Of the 376 tagSNPs for the nuclear-encoded genes, 104 had at least 1 of 11 tests had unadjusted P < 0.05. Recognizing that these findings are most likely due to chance (marginal P values along with large number of statistical tests and modest sample size), we nevertheless further explored the significance of these findings by examining the data available through the CGEMS project. For these 104 tagSNPs, we identified 39 identical, 30 equivalent (based on linkage disequilibrium, r2 = 1) and 32 associated (1 > r2 ≥ 0.7) SNPs in the CGEMS phase I database (3 tagSNPs had no corresponding CGEMS linkage disequilibrium SNP). Among these 104 SNPs, 7 CGEMS SNPs had an incidence density adjusted score test P < 0.05. These seven CGEMS SNPs are located within five genes, four involved in the mitochondrial respiratory chain (NDUFS2, COX7A2, NDUFB9, and NDUFA9) and one in the mitochondria-related cancer pathway (MTRR). The three genes, NDUFS2, NDUFB9, and NDUFA9, encode components of mitochondrial complex I. NDUFB9 and NDUFA9 have NADH dehydrogenase and oxidoreductase activities. COX7A2 is a subunit of cytochrome C oxidase, the terminal component of the mitochondrial respiratory chain that catalyzes the electron transfer from reduced cytochrome C to oxygen. The gene MTRR encodes a protein that regenerates a functional methionine synthase via reductive methylation. Because methionine is an essential amino acid required for protein synthesis and one carbon metabolism, polymorphisms in the gene have shown an association with various diseases, including cancer (37-42). However, the seven CGEMS SNPs in the five genes are not located in coding regions or any other regulatory regions. Their functional consequences are not clear. In addition, the five of these seven SNPs that were evaluated in the CGEMS phase II replication study did not have P < 0.05.
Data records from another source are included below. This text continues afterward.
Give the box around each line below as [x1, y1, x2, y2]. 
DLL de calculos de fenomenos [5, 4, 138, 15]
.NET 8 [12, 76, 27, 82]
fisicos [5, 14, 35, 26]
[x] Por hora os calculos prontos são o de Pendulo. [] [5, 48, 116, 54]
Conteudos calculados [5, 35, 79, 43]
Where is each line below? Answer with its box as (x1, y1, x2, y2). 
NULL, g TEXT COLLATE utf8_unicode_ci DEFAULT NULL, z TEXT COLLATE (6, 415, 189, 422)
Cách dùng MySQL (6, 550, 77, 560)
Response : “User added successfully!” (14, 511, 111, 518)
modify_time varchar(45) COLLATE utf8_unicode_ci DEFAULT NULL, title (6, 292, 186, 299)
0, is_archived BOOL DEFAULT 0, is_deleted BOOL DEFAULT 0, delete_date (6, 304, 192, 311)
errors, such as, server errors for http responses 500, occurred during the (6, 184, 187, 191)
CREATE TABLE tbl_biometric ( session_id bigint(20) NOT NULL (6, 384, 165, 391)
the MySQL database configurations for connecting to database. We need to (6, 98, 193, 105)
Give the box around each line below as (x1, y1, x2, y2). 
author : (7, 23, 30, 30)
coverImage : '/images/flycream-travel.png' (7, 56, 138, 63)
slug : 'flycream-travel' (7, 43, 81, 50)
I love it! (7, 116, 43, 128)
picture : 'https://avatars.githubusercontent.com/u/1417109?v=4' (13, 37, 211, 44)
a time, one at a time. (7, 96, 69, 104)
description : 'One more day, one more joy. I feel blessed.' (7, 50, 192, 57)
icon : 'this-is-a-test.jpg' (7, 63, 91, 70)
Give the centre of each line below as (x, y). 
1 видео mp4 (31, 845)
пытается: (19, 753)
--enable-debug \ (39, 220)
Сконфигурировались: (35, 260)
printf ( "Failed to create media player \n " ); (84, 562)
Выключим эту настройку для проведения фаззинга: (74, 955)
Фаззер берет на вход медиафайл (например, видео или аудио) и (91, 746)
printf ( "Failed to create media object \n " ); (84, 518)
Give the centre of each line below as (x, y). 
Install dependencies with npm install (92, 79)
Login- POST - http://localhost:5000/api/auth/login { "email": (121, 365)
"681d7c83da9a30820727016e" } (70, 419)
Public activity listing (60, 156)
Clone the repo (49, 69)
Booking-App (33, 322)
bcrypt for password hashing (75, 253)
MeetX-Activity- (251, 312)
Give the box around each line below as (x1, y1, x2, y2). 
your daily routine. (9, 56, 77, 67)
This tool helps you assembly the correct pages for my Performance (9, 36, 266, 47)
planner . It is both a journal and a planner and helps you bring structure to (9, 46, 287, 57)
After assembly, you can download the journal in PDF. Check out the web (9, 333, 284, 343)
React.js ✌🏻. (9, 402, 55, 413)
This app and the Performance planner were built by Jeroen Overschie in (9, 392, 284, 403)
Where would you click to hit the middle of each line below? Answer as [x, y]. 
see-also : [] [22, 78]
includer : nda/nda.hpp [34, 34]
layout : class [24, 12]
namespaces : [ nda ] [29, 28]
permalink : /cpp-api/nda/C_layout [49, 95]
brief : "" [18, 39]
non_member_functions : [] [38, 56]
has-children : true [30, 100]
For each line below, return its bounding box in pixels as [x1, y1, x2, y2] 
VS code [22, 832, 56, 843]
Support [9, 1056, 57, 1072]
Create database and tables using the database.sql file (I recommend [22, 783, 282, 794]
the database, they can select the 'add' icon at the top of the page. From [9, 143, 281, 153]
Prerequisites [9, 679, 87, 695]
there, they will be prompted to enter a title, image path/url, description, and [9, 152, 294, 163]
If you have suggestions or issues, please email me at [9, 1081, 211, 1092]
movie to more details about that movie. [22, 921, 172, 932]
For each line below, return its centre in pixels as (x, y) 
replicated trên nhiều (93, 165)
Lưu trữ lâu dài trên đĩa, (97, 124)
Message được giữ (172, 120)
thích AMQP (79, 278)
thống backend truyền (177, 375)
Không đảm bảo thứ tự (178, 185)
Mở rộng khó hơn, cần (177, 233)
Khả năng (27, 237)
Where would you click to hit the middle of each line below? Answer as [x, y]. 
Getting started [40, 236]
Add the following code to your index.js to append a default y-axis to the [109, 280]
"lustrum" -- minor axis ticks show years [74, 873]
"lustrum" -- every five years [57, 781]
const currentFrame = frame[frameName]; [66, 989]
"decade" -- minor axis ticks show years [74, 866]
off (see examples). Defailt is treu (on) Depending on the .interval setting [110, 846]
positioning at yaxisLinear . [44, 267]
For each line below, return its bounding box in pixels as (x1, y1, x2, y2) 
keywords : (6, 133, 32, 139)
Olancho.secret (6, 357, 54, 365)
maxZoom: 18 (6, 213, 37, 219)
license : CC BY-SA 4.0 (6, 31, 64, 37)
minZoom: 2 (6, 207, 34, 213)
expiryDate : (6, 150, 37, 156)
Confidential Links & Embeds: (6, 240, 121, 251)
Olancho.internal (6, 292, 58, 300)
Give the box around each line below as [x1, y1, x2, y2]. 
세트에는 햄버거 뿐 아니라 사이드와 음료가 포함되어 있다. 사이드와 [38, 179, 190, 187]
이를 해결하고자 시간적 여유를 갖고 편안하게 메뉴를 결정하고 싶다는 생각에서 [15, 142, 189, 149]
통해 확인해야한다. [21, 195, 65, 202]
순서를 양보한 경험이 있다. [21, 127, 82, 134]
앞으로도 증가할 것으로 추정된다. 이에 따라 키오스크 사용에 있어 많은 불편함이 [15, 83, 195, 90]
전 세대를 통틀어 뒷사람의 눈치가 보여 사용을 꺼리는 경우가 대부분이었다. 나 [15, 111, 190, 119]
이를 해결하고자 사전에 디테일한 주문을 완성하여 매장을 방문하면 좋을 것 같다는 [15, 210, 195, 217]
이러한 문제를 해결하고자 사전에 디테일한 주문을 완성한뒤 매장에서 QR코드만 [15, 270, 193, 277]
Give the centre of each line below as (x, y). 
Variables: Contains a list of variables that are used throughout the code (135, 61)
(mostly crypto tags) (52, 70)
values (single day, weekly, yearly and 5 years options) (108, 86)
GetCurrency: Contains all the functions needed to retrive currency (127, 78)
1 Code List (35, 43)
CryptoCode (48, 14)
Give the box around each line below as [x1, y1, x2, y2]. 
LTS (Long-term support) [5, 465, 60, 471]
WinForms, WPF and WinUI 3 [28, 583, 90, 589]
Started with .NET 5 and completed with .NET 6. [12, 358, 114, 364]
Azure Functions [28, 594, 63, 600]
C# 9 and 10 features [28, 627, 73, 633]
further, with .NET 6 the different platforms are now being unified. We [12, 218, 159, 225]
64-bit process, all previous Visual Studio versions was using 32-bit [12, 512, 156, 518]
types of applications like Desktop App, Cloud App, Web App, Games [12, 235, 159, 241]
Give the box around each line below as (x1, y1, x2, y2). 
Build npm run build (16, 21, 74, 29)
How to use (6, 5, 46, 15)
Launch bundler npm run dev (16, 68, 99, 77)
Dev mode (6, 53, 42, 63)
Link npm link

In summary, we did not find a significant role of mitochondrial SNPs in prostate cancer risk. For the 78 nuclear-encoded mitochondrial genes tested, none of the tagSNPs were significant after correcting for multiple comparisons and none of the findings were replicated using the CGEMS data set.
Disclosure of Potential Conflicts of Interest
No potential conflicts of interest were disclosed.
Grant support: USPHS, NIH (Prostate Specialized Programs of Research Excellence grant CA91956).
Note: Supplementary data for this article are available at Cancer Epidemiology, Biomarkers and Prevention Research Online (http://cebp.aacrjournals.org/).
Acknowledgments
The costs of publication of this article were defrayed in part by the payment of page charges. This article must therefore be hereby marked advertisement in accordance with 18 U.S.C. Section 1734 solely to indicate this fact.